There’s no better judge of a sales person’s performance than his or her customers. These tips and tools from my book Sales Secrets From Your Customers, emanate from hundreds of interviews conducted with customers – to find out what sales people were doing right and wrong.

Customer Interview 1

“The best sales rep I know is a woman who’s become a resource for me in a variety of areas. I use her on a consultative basis, almost. She helps me evaluate opportunities. Not only with her product – she’s a constant fountain of information in trying to find different ways to portray my point of view to the market. I never get the feeling that she’s just selling me something; she’s interested in my success.”

Customer Interview 2

“Our company feels that we are partners with our customers. The better we work as partners, the longer-term we’re going to do business and the more business we’re going to do. If a sales person approaches me in that fashion, I can be a very loyal guy. I know I can use a rep as a consultant when I’m sitting across the desk from him and I ask him a question, and I don’t get a chapter and verse about his product – I get a chapter and verse on what’s in my best interest based on his experience in the marketplace.”

Customer Interview 3

“I need a rep who understands what my concerns are and what I’m trying to get at. A really good rep can actually help you understand what you’re looking for. People who run businesses don’t always know where their market is. A good rep can actually say: ‘How about going in this direction?’ They see a lot of different businesses in my industry. They might have a better understanding than I do of what motivates my customers to buy. I need them to help me understand these things.”

Customer Interview 4

“With some reps, it’s obvious that they’re only interested in the rand amount of the sale. They’re not interested in trying to promote your business. A good rep approaches the sales from what you need to get your business going. They’ll often help you by showing you examples of what other people have done to be successful. They’re not after the quick sale, they want a long-term relationship. They help you come up with the ideas that are outside of their product or service. Unfortunately, with most reps you get the feeling they’re more self-serving than customer-serving.”
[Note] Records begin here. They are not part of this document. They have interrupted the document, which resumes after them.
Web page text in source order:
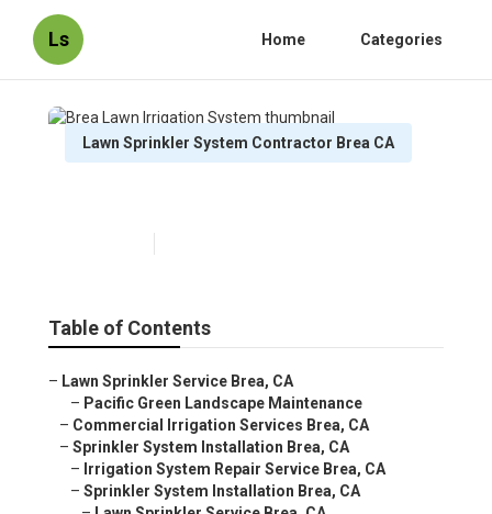
Ls Home Categories
Lawn Sprinkler System Contractor Brea CA
Table of Contents
– Lawn Sprinkler Service Brea, CA
– Pacific Green Landscape Maintenance
– Commercial Irrigation Services Brea, CA
– Sprinkler System Installation Brea, CA
– Irrigation System Repair Service Brea, CA
– Sprinkler System Installation Brea, CA
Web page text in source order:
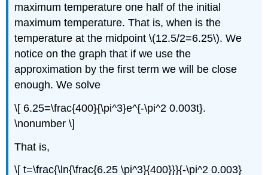
maximum temperature one half of the initial
maximum temperature. That is, when is the
temperature at the midpoint \(12.5/2=6.25\). We
notice on the graph that if we use the
approximation by the first term we will be close
enough. We solve
\[ 6.25=\frac{400}{\pi^3}e^{-\pi^2 0.003t}.
\nonumber \]
That is,
\[ t=\frac{\ln{\frac{6.25 \pi^3}{400}}}{-\pi^2 0.003}
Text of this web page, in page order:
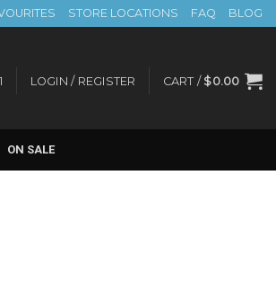
STORE LOCATIONS FAQ BLOG
LOGIN / REGISTER CART / $0.00
ON SALE
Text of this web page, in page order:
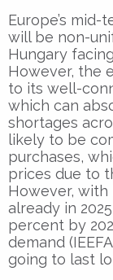
Europe’s
will be non-
Hungary
However, the
to its well-
which can
shortages
likely to be
purchases,
prices due to
However, with
already in
percent by
demand
going to last
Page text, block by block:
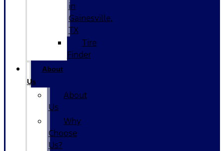
in
Gainesville,
TX
Tire
Finder
About
Us
About
Us
Why
Choose
Us?
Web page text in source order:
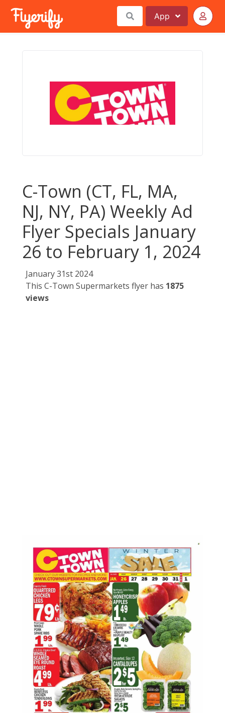
App
C-Town (CT, FL, MA,
NJ, NY, PA) Weekly Ad
Flyer Specials January
26 to February 1, 2024
January 31st 2024
This C-Town Supermarkets flyer has 1875
views
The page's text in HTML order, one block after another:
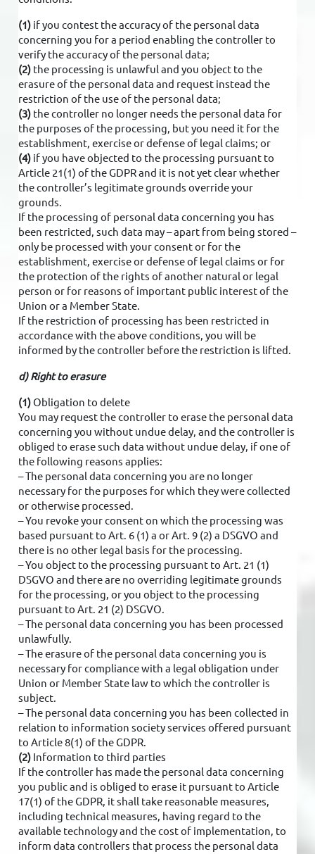
(1) if you contest the accuracy of the personal data
concerning you for a period enabling the controller to
verify the accuracy of the personal data;
(2) the processing is unlawful and you object to the
erasure of the personal data and request instead the
restriction of the use of the personal data;
(3) the controller no longer needs the personal data for
the purposes of the processing, but you need it for the
establishment, exercise or defense of legal claims; or
(4) if you have objected to the processing pursuant to
Article 21(1) of the GDPR and it is not yet clear whether
the controller’s legitimate grounds override your
grounds.
If the processing of personal data concerning you has
been restricted, such data may – apart from being stored –
only be processed with your consent or for the
establishment, exercise or defense of legal claims or for
the protection of the rights of another natural or legal
person or for reasons of important public interest of the
Union or a Member State.
If the restriction of processing has been restricted in
accordance with the above conditions, you will be
informed by the controller before the restriction is lifted.
d) Right to erasure
(1)Obligation to delete
You may request the controller to erase the personal data
concerning you without undue delay, and the controller is
obliged to erase such data without undue delay, if one of
the following reasons applies:
– The personal data concerning you are no longer
necessary for the purposes for which they were collected
or otherwise processed.
– You revoke your consent on which the processing was
based pursuant to Art. 6 (1) a or Art. 9 (2) a DSGVO and
there is no other legal basis for the processing.
– You object to the processing pursuant to Art. 21 (1)
DSGVO and there are no overriding legitimate grounds
for the processing, or you object to the processing
pursuant to Art. 21 (2) DSGVO.
– The personal data concerning you has been processed
unlawfully.
– The erasure of the personal data concerning you is
necessary for compliance with a legal obligation under
Union or Member State law to which the controller is
subject.
– The personal data concerning you has been collected in
relation to information society services offered pursuant
to Article 8(1) of the GDPR.
(2) Information to third parties
If the controller has made the personal data concerning
you public and is obliged to erase it pursuant to Article
17(1) of the GDPR, it shall take reasonable measures,
including technical measures, having regard to the
available technology and the cost of implementation, to
inform data controllers that process the personal data
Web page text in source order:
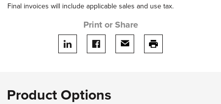
Final invoices will include applicable sales and use tax.
Print or Share
Share on LinkedIn
Share on facebook
Share via emailprint this page
Product Options
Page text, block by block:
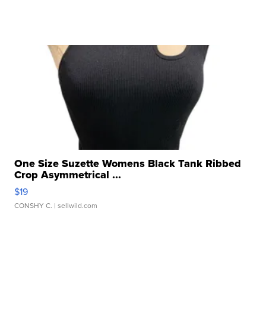
One Size Suzette Womens Black Tank Ribbed
Crop Asymmetrical ...
$19
CONSHY C. | sellwild.com
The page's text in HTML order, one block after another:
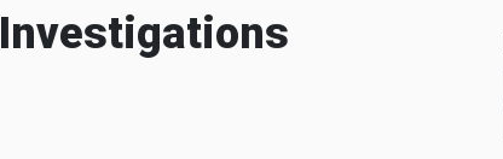
Investigations
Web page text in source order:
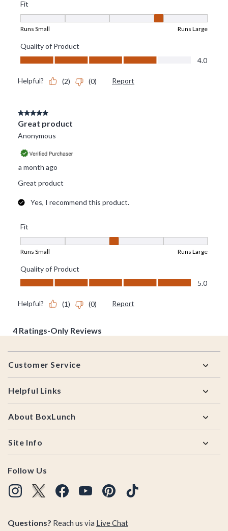
Footer
Customer Service
Helpful Links
About BoxLunch
Site Info
Follow Us
Questions? Reach us via Live Chat
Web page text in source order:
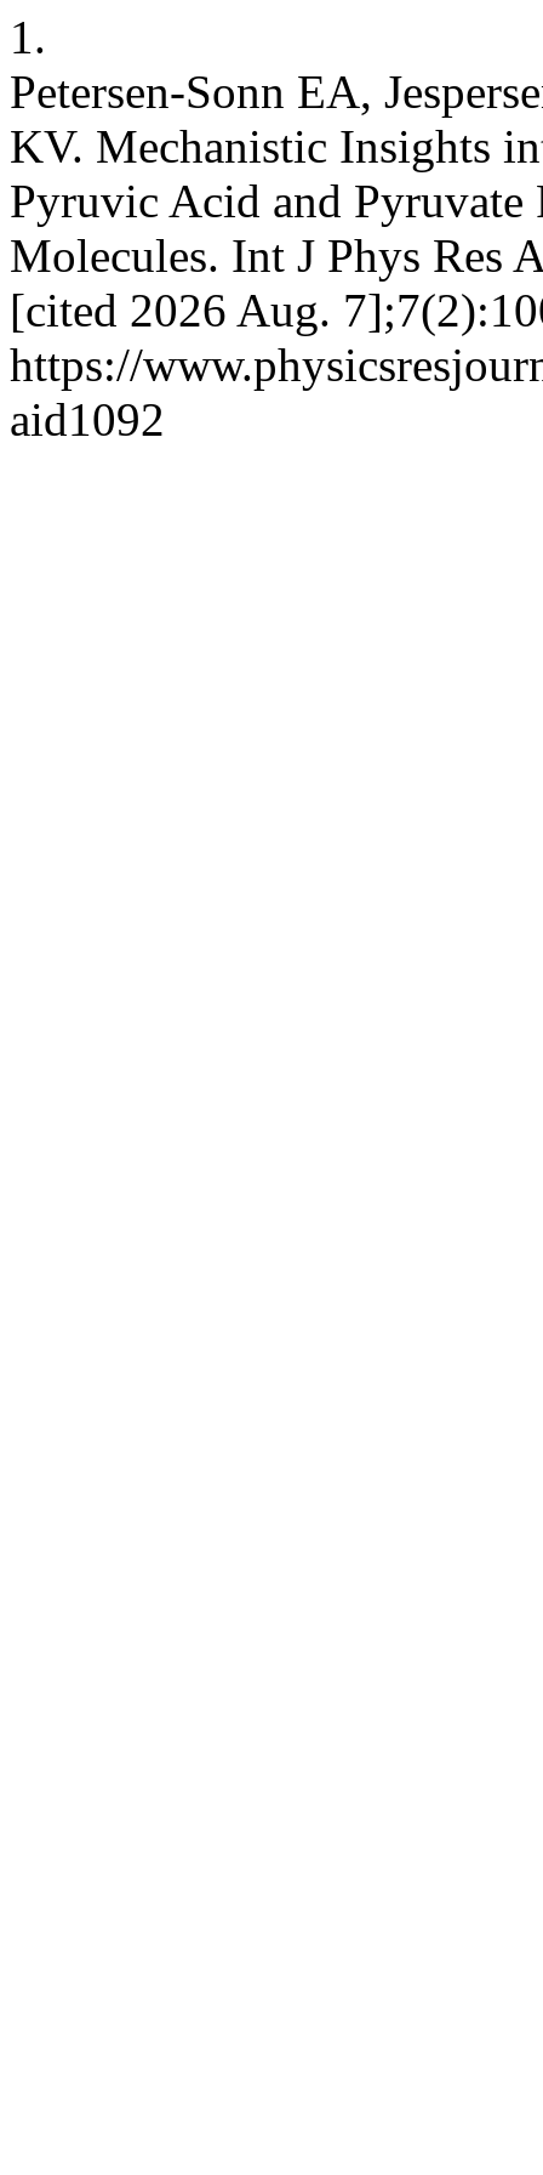
1.
Petersen-Sonn EA,
KV. Mechanistic Insights
Pyruvic Acid and
Molecules. Int J Phys Res
[cited 2026 Aug.
https://
aid1092
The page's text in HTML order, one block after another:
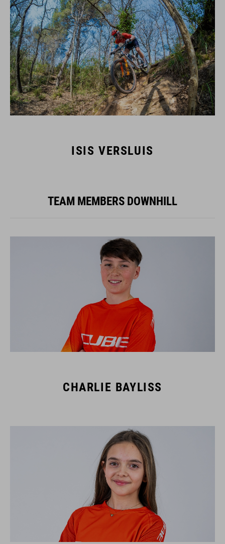
ISIS VERSLUIS
TEAM MEMBERS DOWNHILL
CHARLIE BAYLISS
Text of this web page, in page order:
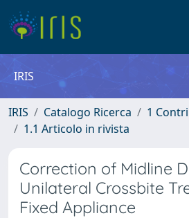
IRIS
IRIS Catalogo Ricerca
1
1.1 Articolo in rivista
Correction of Midline
Unilateral Crossbite
Fixed Appliance
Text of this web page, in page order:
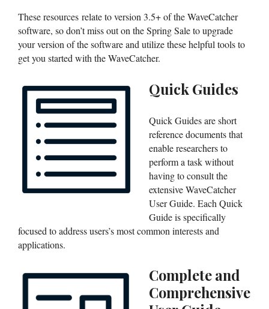
These resources relate to version 3.5+ of the WaveCatcher
software, so don’t miss out on the Spring Sale to upgrade
your version of the software and utilize these helpful tools to
get you started with the WaveCatcher.
Quick Guides
Quick Guides are short
reference documents that
enable researchers to
perform a task without
having to consult the
extensive WaveCatcher
User Guide. Each Quick
Guide is specifically
focused to address users’s most common interests and
applications.
Complete and
Comprehensive
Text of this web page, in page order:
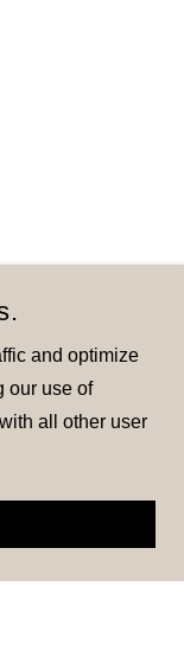
and optimize
our use of
all other user

Key Points From Customer Interviews:

1. Create Customer Partnerships

There’s a saying that, if customers were just buying price and product, we could just hire brochures as sales people and send them out. One of the most valuable assets a sales person has is the ability to create partnerships with their customers. That means keeping the customers’ overall business goals in mind and helping them find new resources whenever necessary. It may mean recommending a competitor on occasion if your company or product can’t do the job. It means knowing your product so well that you know every conceivable application and adaptation possible. It means using your imagination to come up with ways to improve your customers’ bottom lines (and thereby improve your own.)

2. Create Added Value

When I’m setting up a sales training programme for a company, I usually have contact with several different people in the organisation. At one of my accounts, I had the opportunity to talk to the person who books the seminars for this company. Her job is to find space for the seminars, book hotels, arrange transportation, etc. I remember I once spent an hour on the phone with her teaching her how to negotiate with hotels to get better room rates.

This was helpful to her, because when the time came for her review she could show her supervisor documented evidence of how she saved the company thousands of rands; it was good for the company and it was good for me because she told her supervisors what I had done which then provided added value beyond the training.

3. Exceed Your Customers’ Expectations

Sales training expert Tony Parinello recommends that sales people help their customers in three areas. He suggests that sales people should offer ideas on:

  1. How to help the customer drive revenue
  2. How the customer can maintain their customer base. If you have some ideas 
on how to help a customer hold on to their hard-earned market share, you’re going to earn your right to stay there.
  3. How to add business from their existing customers.

“As a sales rep,” says Parinello, “you need to be able to out-deliver, out-perform and exceed your customers’ expectations in these three basic areas.”

Solutions Action Steps

Dive in with enthusiasm and effort.

Dive into your own products and services and what they have to offer. With equal energy, explore the customer’s business so that between the two you can come up with innovative, exciting solutions that will benefit your company and his.

Keep your mind open. 
“The way things have always been done” may not be the best way to solve your customers’ problems. Instead of saying: “It can’t be done,” ask yourself, “why not?”

Ask yourself: 
“What resources do I have available to influence the customer’s bottom line?” Start thinking outside the confines of your own product or service. Who do you know who might be able to help? How can you put the customer in touch with another supplier who might have the solution – even if it’s the competition? What would be the ideal solution to this problem, and how close can you come to making that happen?